By:___________________________
Name:
Title:
eMarketer, Inc.
By:___________________________
Name:
Title:
STATE OF NEW YORK :
: SS:
COUNTY OF NEW YORK :
On the _____ day of ________________, in the year 2008, before me, the undersigned, a Notary Public in and for said State, personally appeared __________________________________________, personally known to me or proved to me on the basis of satisfactory evidence to be the individual(s) whose name(s) is (are) subscribed to the within instrument and acknowledged to me that he/she/they executed the same in his/her/their capacity(ies), and that by his/her/their signature(s) on the instrument, the individual(s), or the person upon behalf of which the individual(s) acted, executed the instrument.

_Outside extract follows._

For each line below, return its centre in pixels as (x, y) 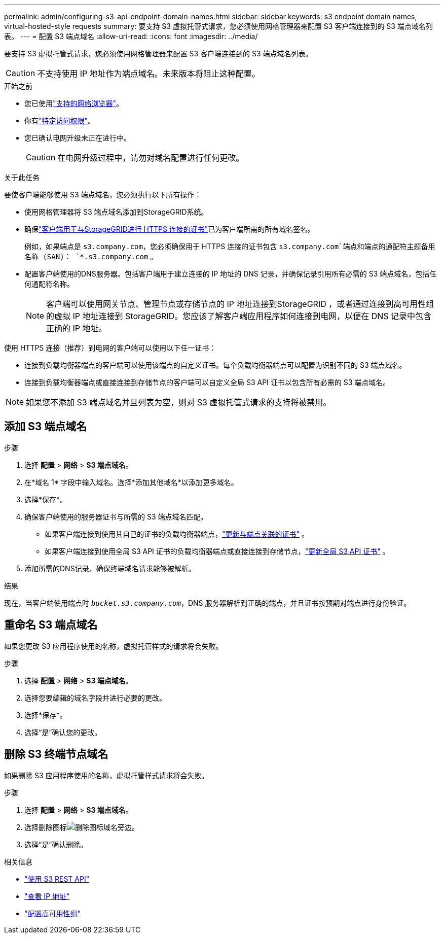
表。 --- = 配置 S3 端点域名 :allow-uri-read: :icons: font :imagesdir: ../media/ (131, 36)
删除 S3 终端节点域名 (56, 754)
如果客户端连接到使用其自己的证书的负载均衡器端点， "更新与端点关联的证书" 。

______________________________
Notary Public
STATE OF NEW YORK :
: SS:
COUNTY OF NEW YORK :
On the _____ day of ________________, in the year 2008, before me, the undersigned, a Notary Public in and for said State, personally appeared __________________________________________, personally known to me or proved to me on the basis of satisfactory evidence to be the individual(s) whose name(s) is (are) subscribed to the within instrument and acknowledged to me that he/she/they executed the same in his/her/their capacity(ies), and that by his/her/their signature(s) on the instrument, the individual(s), or the person upon behalf of which the individual(s) acted, executed the instrument.